This week’s Tehillim is for a refuah shelema for Zelda Symbol bat Shoshana

King David was one of the most righteous Jews who ever lived. The midrash tells us that when Adam was created, Hashem told him he was destined to live on this earth for 1000 years and he showed him the souls of all the Jews that would come from him, including many great tzadikim.
He saw a soul that was shining very brightly and he asked G-D who this soul was meant to be. G-D told him that this soul would die as a stillbirth, despite it’s great potential. Adam was so distressed at such a waste of a great person, that he volunteered to donate 70 years of his own life to this soul. Hashem signed a contract with him and when Adam was 930 years old, the Angel of Death came to take him. Adam refused to go, stating that G-D had told him he had 1000 years to live. Only when the Angel of Death showed him his signature and reminded him of his donation did Adam willingly allow himself to be taken. Henceforth, the soul of King David was gifted 70 years of life.

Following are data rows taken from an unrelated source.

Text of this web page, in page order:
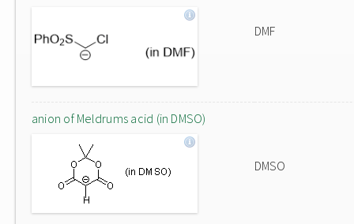
DMF
anion of Meldrums acid (in DMSO)
DMSO
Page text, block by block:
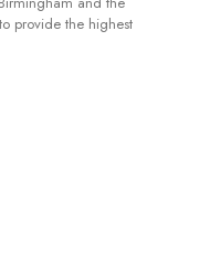
provide the highest
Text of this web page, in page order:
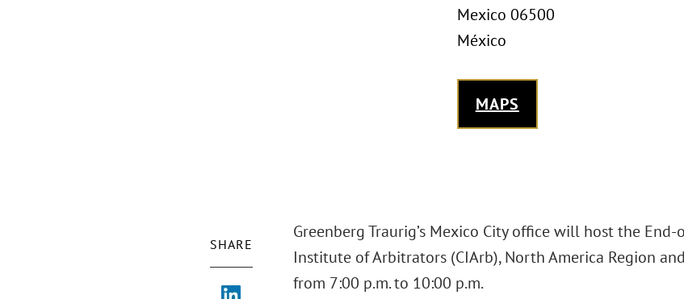
Mexico 06500
México
MAPS
SHARE
Greenberg Traurig’s Mexico City office will host the
Institute of Arbitrators (CIArb), North America Region
from 7:00 p.m. to 10:00 p.m.
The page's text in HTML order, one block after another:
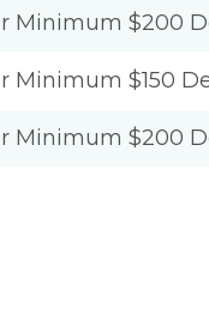
Minimum $200
Minimum $150
Minimum $200
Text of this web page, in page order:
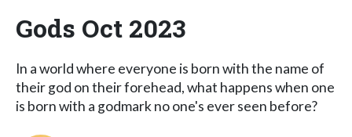
Gods Oct 2023
In a world where everyone is born with the name of
their god on their forehead, what happens when one
is born with a godmark no one's ever seen before?
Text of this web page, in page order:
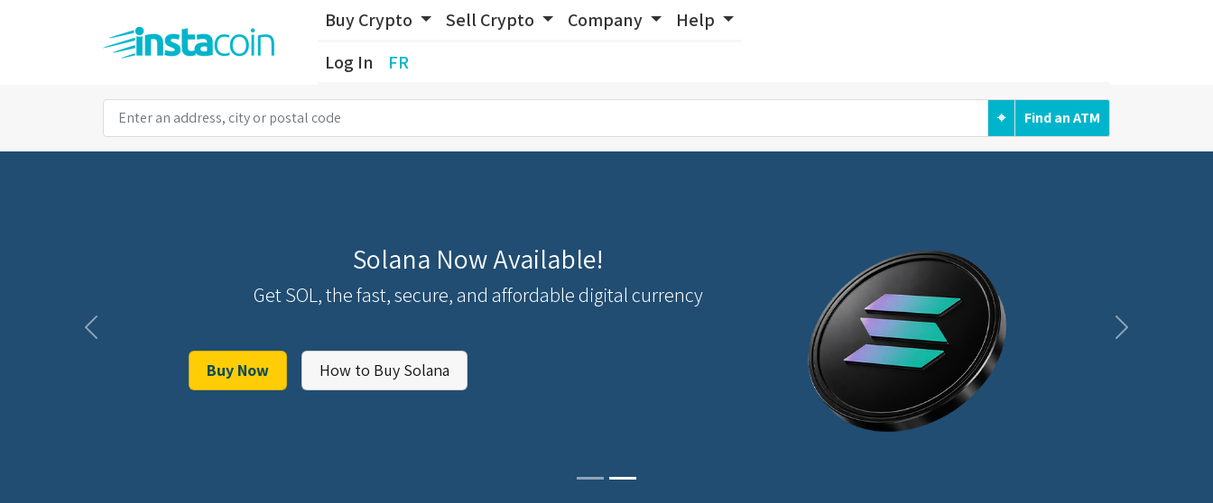
Buy Crypto Sell Crypto Company
Help
Log In
FR
⌖ Find an ATM
Solana Now Available!
Get SOL, the fast, secure, and affordable digital currency
Buy Now How to Buy Solana
Previous Next
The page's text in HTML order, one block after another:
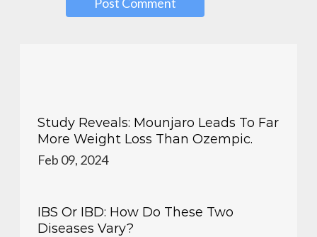
Study Reveals: Mounjaro Leads To Far
More Weight Loss Than Ozempic.
Feb 09, 2024
IBS Or IBD: How Do These Two
Diseases Vary?
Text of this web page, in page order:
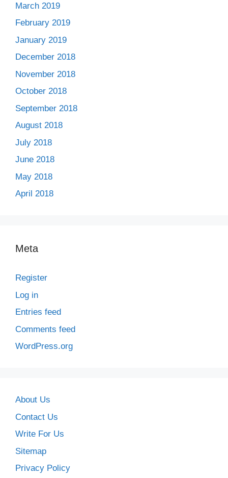
March 2019
February 2019
January 2019
December 2018
November 2018
October 2018
September 2018
August 2018
July 2018
June 2018
May 2018
April 2018
Meta
Register
Log in
Entries feed
Comments feed
WordPress.org
About Us
Contact Us
Write For Us
Sitemap
Privacy Policy
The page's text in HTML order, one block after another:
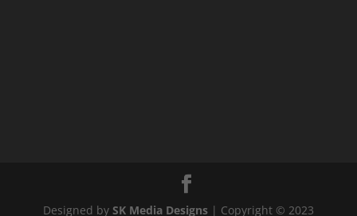
Designed by SK Media Designs| Copyright © 2023
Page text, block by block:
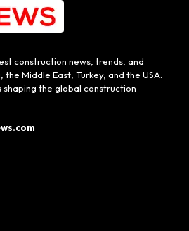
construction news, trends, and
Middle East, Turkey, and the USA.
the global construction
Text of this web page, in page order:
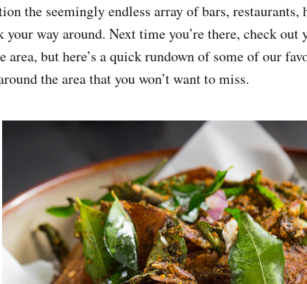
the seemingly endless array of bars, restaurants,
your way around. Next time you’re there, check out
area, but here’s a quick rundown of some of our
the area that you won’t want to miss.

You only need a casual glance through Scripture to see just exactly what he achieved with these 70 years! However, in this week’s Psalm, we get a glimpse of how even the very greatest men in our proud history can still fail, and occasionally sin. King David asks Hashem ’Shofteni, ani btumi halachti…lo echmod – Judge me, ..for in perfect innocence have I walked… I shall not waver.’
He then proceeds to take this even further. ‘Bchoneini Hashem, vnaseini, tzorfa chilyotai vlibi – Examine me Hashem and test me, scrutinise my intellect and my heart.’ So David declares to Hashem that he is perfectly innocent from sin and asks to be tested, confident in his ability to stand up to any test.
The Gemara (Sanhedrin 107a) explains that he wanted to show G-D that he was similar in purity to our three Patriarchs, Avraham, Yitzchack and Yaacov. Hashem then tested King David with the incident of Batsheva, and he failed.
In Tehillim 17 (Tehillim are not always set in chronological order) he regretted his rash decision to ask for a test when he says ’zamati bal yavor bi – my thoughts do not transgress the words of my mouth.’ So the lesson we learn this week is not to think we are practically perfect in every way like Mary Poppins, and certainly not to ask G-D to test us! Wishing you all a ShabbtUK shalom.